Starting with the line that contains "重复上一步操作。 [31, 792, 144, 813]" and stopping after the line that contains "- ：通常与 [] 配合使用，起始字符-终止字符构成范围。", copy the entries below exactly. Include nothing else.

Data for review:
|---|

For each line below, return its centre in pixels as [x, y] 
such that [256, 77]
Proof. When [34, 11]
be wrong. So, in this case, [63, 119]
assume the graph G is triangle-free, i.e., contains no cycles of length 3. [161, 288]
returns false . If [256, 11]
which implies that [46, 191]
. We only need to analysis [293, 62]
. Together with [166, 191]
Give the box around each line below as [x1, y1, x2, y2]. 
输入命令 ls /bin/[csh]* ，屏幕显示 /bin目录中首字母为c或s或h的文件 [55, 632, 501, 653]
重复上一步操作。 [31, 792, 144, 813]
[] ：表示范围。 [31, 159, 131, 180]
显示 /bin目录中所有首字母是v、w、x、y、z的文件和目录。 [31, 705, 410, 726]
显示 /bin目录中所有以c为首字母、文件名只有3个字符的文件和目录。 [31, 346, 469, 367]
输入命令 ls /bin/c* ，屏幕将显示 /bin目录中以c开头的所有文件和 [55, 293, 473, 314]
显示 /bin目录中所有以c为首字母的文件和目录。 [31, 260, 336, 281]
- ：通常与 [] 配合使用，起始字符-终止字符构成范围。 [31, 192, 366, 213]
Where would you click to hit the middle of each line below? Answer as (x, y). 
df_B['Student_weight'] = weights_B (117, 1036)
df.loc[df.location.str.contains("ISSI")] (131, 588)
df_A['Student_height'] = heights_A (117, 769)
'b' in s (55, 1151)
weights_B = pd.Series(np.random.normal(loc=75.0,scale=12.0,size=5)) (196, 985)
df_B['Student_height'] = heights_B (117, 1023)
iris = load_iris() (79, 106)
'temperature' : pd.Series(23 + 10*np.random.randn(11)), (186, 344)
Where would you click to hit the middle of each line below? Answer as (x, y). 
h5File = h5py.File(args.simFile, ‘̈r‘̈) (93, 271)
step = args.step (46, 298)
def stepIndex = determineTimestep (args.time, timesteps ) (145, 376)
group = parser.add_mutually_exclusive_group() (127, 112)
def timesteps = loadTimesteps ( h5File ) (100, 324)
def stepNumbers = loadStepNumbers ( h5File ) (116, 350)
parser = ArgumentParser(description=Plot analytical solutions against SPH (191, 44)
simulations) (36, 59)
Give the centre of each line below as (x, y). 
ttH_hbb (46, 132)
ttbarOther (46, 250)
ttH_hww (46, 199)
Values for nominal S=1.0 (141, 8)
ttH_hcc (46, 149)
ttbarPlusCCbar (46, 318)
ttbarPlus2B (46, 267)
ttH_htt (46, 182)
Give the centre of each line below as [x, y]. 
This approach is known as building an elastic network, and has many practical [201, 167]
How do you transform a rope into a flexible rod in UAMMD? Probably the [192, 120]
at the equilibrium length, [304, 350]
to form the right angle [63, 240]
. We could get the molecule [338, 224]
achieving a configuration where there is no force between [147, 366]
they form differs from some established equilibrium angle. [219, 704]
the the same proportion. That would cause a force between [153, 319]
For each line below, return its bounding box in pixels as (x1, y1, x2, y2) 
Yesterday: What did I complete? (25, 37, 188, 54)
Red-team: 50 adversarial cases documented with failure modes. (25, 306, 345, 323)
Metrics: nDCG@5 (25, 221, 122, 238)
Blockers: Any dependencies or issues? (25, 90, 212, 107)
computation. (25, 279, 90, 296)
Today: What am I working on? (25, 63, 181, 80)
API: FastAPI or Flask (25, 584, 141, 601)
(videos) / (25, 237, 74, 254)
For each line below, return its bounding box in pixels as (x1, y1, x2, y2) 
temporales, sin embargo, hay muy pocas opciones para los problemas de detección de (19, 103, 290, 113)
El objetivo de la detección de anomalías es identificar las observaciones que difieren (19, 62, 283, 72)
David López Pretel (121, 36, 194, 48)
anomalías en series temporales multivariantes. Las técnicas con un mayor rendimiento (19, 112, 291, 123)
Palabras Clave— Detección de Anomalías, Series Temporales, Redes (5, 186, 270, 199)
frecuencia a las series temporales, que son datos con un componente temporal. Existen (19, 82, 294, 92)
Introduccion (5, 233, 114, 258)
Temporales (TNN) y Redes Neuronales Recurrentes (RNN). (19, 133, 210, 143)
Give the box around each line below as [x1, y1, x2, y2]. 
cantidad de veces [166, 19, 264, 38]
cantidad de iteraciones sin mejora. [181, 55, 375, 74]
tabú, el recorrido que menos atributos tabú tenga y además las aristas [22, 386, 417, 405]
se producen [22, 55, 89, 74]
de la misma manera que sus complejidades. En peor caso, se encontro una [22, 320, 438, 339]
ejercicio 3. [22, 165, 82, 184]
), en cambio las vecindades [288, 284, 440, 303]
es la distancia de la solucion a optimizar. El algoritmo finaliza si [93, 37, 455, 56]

|---|

Written answer:
重复上一步操作。 [31, 792, 144, 813]
[] ：表示范围。 [31, 159, 131, 180]
显示 /bin目录中所有首字母是v、w、x、y、z的文件和目录。 [31, 705, 410, 726]
显示 /bin目录中所有以c为首字母、文件名只有3个字符的文件和目录。 [31, 346, 469, 367]
输入命令 ls /bin/c* ，屏幕将显示 /bin目录中以c开头的所有文件和 [55, 293, 473, 314]
显示 /bin目录中所有以c为首字母的文件和目录。 [31, 260, 336, 281]
- ：通常与 [] 配合使用，起始字符-终止字符构成范围。 [31, 192, 366, 213]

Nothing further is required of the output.